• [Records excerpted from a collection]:
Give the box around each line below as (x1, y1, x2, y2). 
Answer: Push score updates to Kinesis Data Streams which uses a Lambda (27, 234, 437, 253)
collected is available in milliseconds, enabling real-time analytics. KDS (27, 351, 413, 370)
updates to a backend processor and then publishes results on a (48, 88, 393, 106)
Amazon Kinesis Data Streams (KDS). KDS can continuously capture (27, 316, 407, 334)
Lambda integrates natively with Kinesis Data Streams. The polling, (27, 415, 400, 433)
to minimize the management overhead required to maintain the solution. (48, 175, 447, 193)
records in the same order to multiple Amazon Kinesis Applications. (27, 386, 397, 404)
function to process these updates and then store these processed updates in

• [TASK ITEM]: Only a number belongs in the answer: the number of lines in the preceding data that hold "Lambda".

• [ANSWER SPACE]: 2